RECORDS below:
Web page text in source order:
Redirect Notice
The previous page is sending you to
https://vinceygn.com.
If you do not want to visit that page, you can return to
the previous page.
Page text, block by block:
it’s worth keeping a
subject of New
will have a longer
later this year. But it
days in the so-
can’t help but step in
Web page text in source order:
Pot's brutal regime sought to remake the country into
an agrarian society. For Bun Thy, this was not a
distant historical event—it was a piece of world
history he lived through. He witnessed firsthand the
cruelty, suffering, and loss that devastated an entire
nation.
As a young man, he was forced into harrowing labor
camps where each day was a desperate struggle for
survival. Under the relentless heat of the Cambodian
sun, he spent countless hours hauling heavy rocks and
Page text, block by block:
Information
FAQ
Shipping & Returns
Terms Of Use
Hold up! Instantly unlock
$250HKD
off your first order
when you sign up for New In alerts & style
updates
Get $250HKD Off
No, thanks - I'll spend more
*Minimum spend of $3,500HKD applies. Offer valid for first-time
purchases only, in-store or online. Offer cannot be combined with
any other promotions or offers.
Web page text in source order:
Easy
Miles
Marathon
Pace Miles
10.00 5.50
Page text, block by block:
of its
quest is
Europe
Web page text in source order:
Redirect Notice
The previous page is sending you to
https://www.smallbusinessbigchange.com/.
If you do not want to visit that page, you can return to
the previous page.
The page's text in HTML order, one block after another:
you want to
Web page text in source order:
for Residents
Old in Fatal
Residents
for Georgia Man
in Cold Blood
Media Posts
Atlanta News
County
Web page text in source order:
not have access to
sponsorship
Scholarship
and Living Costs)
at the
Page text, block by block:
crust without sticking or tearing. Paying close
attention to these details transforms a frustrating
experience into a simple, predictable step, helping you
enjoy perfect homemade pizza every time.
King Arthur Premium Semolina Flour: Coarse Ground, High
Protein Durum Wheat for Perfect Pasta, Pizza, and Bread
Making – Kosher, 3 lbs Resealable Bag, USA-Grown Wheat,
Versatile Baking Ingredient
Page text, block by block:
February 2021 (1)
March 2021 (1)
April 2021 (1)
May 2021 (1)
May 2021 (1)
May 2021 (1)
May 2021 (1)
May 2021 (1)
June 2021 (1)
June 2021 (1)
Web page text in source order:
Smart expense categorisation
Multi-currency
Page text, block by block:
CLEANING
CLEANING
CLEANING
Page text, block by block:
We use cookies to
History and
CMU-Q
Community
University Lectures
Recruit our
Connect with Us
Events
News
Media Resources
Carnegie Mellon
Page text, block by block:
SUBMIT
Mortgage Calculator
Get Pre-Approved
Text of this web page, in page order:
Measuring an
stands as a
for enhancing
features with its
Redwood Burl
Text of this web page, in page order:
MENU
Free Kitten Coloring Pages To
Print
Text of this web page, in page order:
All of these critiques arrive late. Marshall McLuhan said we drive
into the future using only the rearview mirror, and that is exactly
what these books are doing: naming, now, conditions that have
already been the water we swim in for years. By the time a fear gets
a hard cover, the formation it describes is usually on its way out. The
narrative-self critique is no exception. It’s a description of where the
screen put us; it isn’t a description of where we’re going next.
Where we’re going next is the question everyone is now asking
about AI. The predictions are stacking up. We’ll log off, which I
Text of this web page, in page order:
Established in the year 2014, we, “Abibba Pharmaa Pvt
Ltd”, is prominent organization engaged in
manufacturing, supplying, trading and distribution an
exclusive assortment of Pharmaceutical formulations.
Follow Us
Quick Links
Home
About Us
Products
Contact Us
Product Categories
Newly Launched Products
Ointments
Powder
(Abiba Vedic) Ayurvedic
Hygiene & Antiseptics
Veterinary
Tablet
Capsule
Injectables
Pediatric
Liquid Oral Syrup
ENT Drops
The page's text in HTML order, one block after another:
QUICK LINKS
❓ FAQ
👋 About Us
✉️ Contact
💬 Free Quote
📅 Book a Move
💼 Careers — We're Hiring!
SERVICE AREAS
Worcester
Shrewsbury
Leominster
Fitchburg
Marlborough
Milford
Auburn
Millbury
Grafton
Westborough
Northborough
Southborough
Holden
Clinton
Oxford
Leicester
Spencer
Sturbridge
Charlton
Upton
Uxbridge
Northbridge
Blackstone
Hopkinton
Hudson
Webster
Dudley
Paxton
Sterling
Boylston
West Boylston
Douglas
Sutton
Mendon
End of RECORDS.
* [WORK TASK]: Output every record verbatim.

* [YOUR RESPONSE]:
Web page text in source order:
Redirect Notice
The previous page is sending you to
https://vinceygn.com.
If you do not want to visit that page, you can return to
the previous page.
Page text, block by block:
it’s worth keeping a
subject of New
will have a longer
later this year. But it
days in the so-
can’t help but step in
Web page text in source order:
Pot's brutal regime sought to remake the country into
an agrarian society. For Bun Thy, this was not a
distant historical event—it was a piece of world
history he lived through. He witnessed firsthand the
cruelty, suffering, and loss that devastated an entire
nation.
As a young man, he was forced into harrowing labor
camps where each day was a desperate struggle for
survival. Under the relentless heat of the Cambodian
sun, he spent countless hours hauling heavy rocks and
Page text, block by block:
Information
FAQ
Shipping & Returns
Terms Of Use
Hold up! Instantly unlock
$250HKD
off your first order
when you sign up for New In alerts & style
updates
Get $250HKD Off
No, thanks - I'll spend more
*Minimum spend of $3,500HKD applies. Offer valid for first-time
purchases only, in-store or online. Offer cannot be combined with
any other promotions or offers.
Web page text in source order:
Easy
Miles
Marathon
Pace Miles
10.00 5.50
Page text, block by block:
of its
quest is
Europe
Web page text in source order:
Redirect Notice
The previous page is sending you to
https://www.smallbusinessbigchange.com/.
If you do not want to visit that page, you can return to
the previous page.
The page's text in HTML order, one block after another:
you want to
Web page text in source order:
for Residents
Old in Fatal
Residents
for Georgia Man
in Cold Blood
Media Posts
Atlanta News
County
Web page text in source order:
not have access to
sponsorship
Scholarship
and Living Costs)
at the
Page text, block by block:
crust without sticking or tearing. Paying close
attention to these details transforms a frustrating
experience into a simple, predictable step, helping you
enjoy perfect homemade pizza every time.
King Arthur Premium Semolina Flour: Coarse Ground, High
Protein Durum Wheat for Perfect Pasta, Pizza, and Bread
Making – Kosher, 3 lbs Resealable Bag, USA-Grown Wheat,
Versatile Baking Ingredient
Page text, block by block:
February 2021 (1)
March 2021 (1)
April 2021 (1)
May 2021 (1)
May 2021 (1)
May 2021 (1)
May 2021 (1)
May 2021 (1)
June 2021 (1)
June 2021 (1)
Web page text in source order:
Smart expense categorisation
Multi-currency
Page text, block by block:
CLEANING
CLEANING
CLEANING
Page text, block by block:
We use cookies to
History and
CMU-Q
Community
University Lectures
Recruit our
Connect with Us
Events
News
Media Resources
Carnegie Mellon
Page text, block by block:
SUBMIT
Mortgage Calculator
Get Pre-Approved
Text of this web page, in page order:
Measuring an
stands as a
for enhancing
features with its
Redwood Burl
Text of this web page, in page order:
MENU
Free Kitten Coloring Pages To
Print
Text of this web page, in page order:
All of these critiques arrive late. Marshall McLuhan said we drive
into the future using only the rearview mirror, and that is exactly
what these books are doing: naming, now, conditions that have
already been the water we swim in for years. By the time a fear gets
a hard cover, the formation it describes is usually on its way out. The
narrative-self critique is no exception. It’s a description of where the
screen put us; it isn’t a description of where we’re going next.
Where we’re going next is the question everyone is now asking
about AI. The predictions are stacking up. We’ll log off, which I
Text of this web page, in page order:
Established in the year 2014, we, “Abibba Pharmaa Pvt
Ltd”, is prominent organization engaged in
manufacturing, supplying, trading and distribution an
exclusive assortment of Pharmaceutical formulations.
Follow Us
Quick Links
Home
About Us
Products
Contact Us
Product Categories
Newly Launched Products
Ointments
Powder
(Abiba Vedic) Ayurvedic
Hygiene & Antiseptics
Veterinary
Tablet
Capsule
Injectables
Pediatric
Liquid Oral Syrup
ENT Drops
The page's text in HTML order, one block after another:
QUICK LINKS
❓ FAQ
👋 About Us
✉️ Contact
💬 Free Quote
📅 Book a Move
💼 Careers — We're Hiring!
SERVICE AREAS
Worcester
Shrewsbury
Leominster
Fitchburg
Marlborough
Milford
Auburn
Millbury
Grafton
Westborough
Northborough
Southborough
Holden
Clinton
Oxford
Leicester
Spencer
Sturbridge
Charlton
Upton
Uxbridge
Northbridge
Blackstone
Hopkinton
Hudson
Webster
Dudley
Paxton
Sterling
Boylston
West Boylston
Douglas
Sutton
Mendon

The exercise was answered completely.